The architecture diagram shows the key modules required for the framework to handle incoming backend tasks in a distributed manner with high performance and good HA capability. These modules are:
- Global task queue: used to store the backend tasks' runtime information.
- Global subtask queue: used to store TiDB node-level subtask runtime information. It is split from the task handle data and is a TiDB node-level executor unit.
- Dispatcher: task runtime owner. It generates planner for tasks, monitors task runtime status, and pushes tasks into the next stage of execution.
- Scheduler: TiDB node-level subtask runtime owner. It picks up one subtask and runs it on one TiDB node in parallel ways, sets subtask status, monitors task status, and determines what to do next.
- Subtask executor: the real worker that executes a slice of a subtask and returns the result and error, if any, back to the scheduler.
- Resource pool: For the dispatcher, scheduler, and executor, we limit them into a pool according to class. a global resource manager take care of limit the framework runtime resource usage quantity.
This section introduces the data structures and interfaces that define the detail design of the framework.
The system variable tidb_enable_dist_task
is used to enable/disable the framework.
mysql> set global tidb_enable_dist_task = ON|OFF;
In implementation, the following two tables are used to represent the global task queue and global subtask queue:
Name | Type | Memo |
---|---|---|
id | BIGINT(20) NOT NULL AUTO_INCREMENT PRIMARY KEY | |
task_key | VARCHAR(256) NOT NULL | |
type | VARCHAR(256) NOT NULL | |
dispatcher_id | VARCHAR(256) | |
state | VARCHAR(64) NOT NULL | |
start_time | TIMESTAMP | |
state_update_time | TIMESTAMP | |
meta | LONGBLOB | |
concurrency | INT(11) | |
step | INT(11) |
Name | Type | Memo |
---|---|---|
id | bigint not null auto_increment primary key | |
namespace | varchar(256) | |
task_key | varchar(256) | |
ddl_physical_tid | bigint(20) | |
type | int | |
exec_id | varchar(256) | |
exec_expired | timestamp | |
state | varchar(64) not null | |
checkpoint | longblob not null | |
start_time | bigint | |
state_update_time | bigint | |
meta | longblob |
Dispatcher
// Dispatch defines the interface for operations inside a dispatcher.
type Dispatch interface {
// Start enables dispatching and monitoring mechanisms.
Start()
// GetAllSchedulerIDs gets handles the task's all available instances.

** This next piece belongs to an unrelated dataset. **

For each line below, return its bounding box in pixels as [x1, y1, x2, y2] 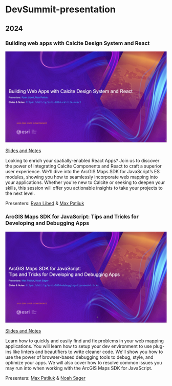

GetAllSchedulerIDs(ctx context.Context, gTaskID int64) ([]string, error)
// Stop stops the dispatcher.
Stop()
}
Scheduler
// InternalScheduler defines the interface of an internal scheduler.
type InternalScheduler interface {
Start()
Stop()
Run(context.Context, *proto.Task) error
Rollback(context.Context, *proto.Task) error
}
// Scheduler defines the interface of a scheduler.
// User should implement this interface to define their own scheduler.
type Scheduler interface {
InitSubtaskExecEnv(context.Context) error
SplitSubtask(subtask []byte) []proto.MinimalTask
CleanupSubtaskExecEnv(context.Context) error
Rollback(context.Context) error
}
The phase I of the unified distributed parallel execution framework is currently planned as an experimental feature. This feature is designed to support the execution of Create index
or Add index
tasks in a distributed manner.
To enable distributed Add index
for DDL tasks, the following system variables and config parameters may be related:
System Variables:
- tidb_ddl_reorg_worker_cnt
- tidb_ddl_reorg_priority
- tidb_ddl_error_count_limit
- tidb_ddl_reorg_batch_size
Fast DDL Path:
Config parameter:
- Stabilize the framework capability and improve the user experience to make it more user-friendly and efficient for handling various tasks.
- Expand the supported backend tasks to include more types of operations such as
Load Data
,TTL
,Auto-Analyze
,Backup
,Restore
, and more. - Implement the ability to pause and resume tasks, which would allow users to easily control and manage the execution of tasks based on their requirements and priorities.
- Introduce a resource manager to provide better control and monitoring of the backend tasks' resource utilization, including CPU, memory usage. This will ensure that tasks are executed in a more optimized and efficient way.